# The Case Study for a Holster - Gun Discharged at Florida Elementary School



## sdh91 (Dec 12, 2015)

I guess if you go through the expense of buying a gun and getting a CCW permit, budgeting for a quality holster is probably a good thing....

Gun Discharged at Florida Elementary School


----------



## win231 (Aug 5, 2015)

"Hmmmm....I want to see if this is a real gun, so I think I'll fire it & find out."


----------



## SouthernBoy (Jun 27, 2007)

Ignorance. On the part of both the owner of the gun and the janitor who fired it into the ground. The owner MUST always maintain possession of his sidearm, be it in his pocket or in a holster. And the janitor clearly is clueless about firearms as he could easily have dropped the magazine to see if it was real... let along just reading the exposed barrel chamber through the ejection port to see the caliber (yes, he was clueless about firearms).
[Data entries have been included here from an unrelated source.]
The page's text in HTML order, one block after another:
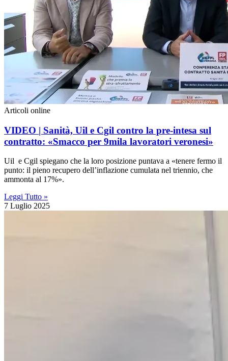
Articoli online
VIDEO | Sanità, Uil e Cgil contro la pre-intesa sul
contratto: «Smacco per 9mila lavoratori veronesi»
Uil e Cgil spiegano che la loro posizione puntava a «tenere fermo il
punto: il pieno recupero dell’inflazione cumulata nel triennio, che
ammonta al 17%».
Leggi Tutto »
7 Luglio 2025
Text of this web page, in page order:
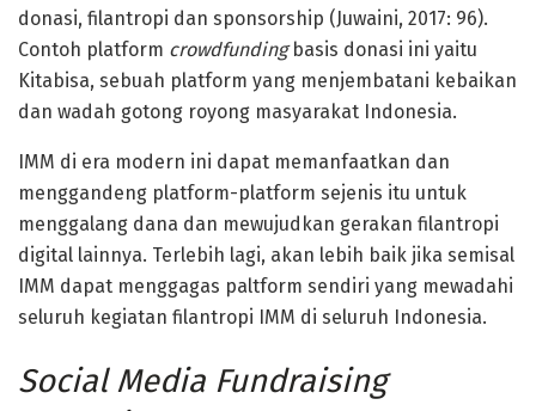
donasi, filantropi dan sponsorship (Juwaini, 2017: 96).
Contoh platform crowdfundingbasis donasi ini yaitu
Kitabisa, sebuah platform yang menjembatani kebaikan
dan wadah gotong royong masyarakat Indonesia.
IMM di era modern ini dapat memanfaatkan dan
menggandeng platform-platform sejenis itu untuk
menggalang dana dan mewujudkan gerakan filantropi
digital lainnya. Terlebih lagi, akan lebih baik jika semisal
IMM dapat menggagas paltform sendiri yang mewadahi
seluruh kegiatan filantropi IMM di seluruh Indonesia.
Social Media Fundraising
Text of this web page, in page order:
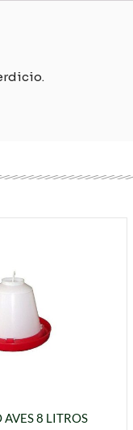
AVES 8 LITROS
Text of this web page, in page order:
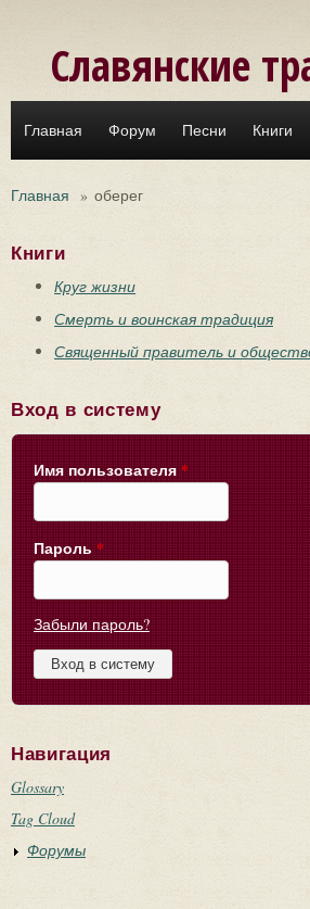
Славянские
Главная Форум Песни Книги
Главная » оберег
Книги
Круг жизни
Смерть и воинская традиция
Священный правитель и
Вход в систему
Имя пользователя *
Пароль *
Забыли пароль?
Навигация
Glossary
Tag Cloud
Форумы
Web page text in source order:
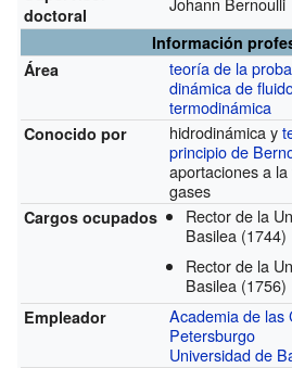
doctoral
Información
Área
teoría de la
dinámica de
termodinámica
Conocido por hidrodinámica y
principio de
aportaciones a
gases
Cargos ocupados
Rector de la
Basilea (1744)
Rector de la
Basilea (1756)
Empleador
Academia de las
Petersburgo
Universidad de
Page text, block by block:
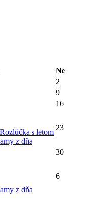
Ne
2
9
16
Rozlúčka s letom
z dňa
23
30
z dňa
6

Now I am in complete favor of allowing permitted people to carry their sidearms onto school property (we can do this in Virginia*) and even into the school. Hell if we allow police officers to do this, what's the difference with allowing those with permits to do it? I see no difference with this. But the owner may very well lose his permit for his mistake.


* = We can carry concealed when dropping off or picking up children at a school. We must remain in our vehicle when doing this while armed.


----------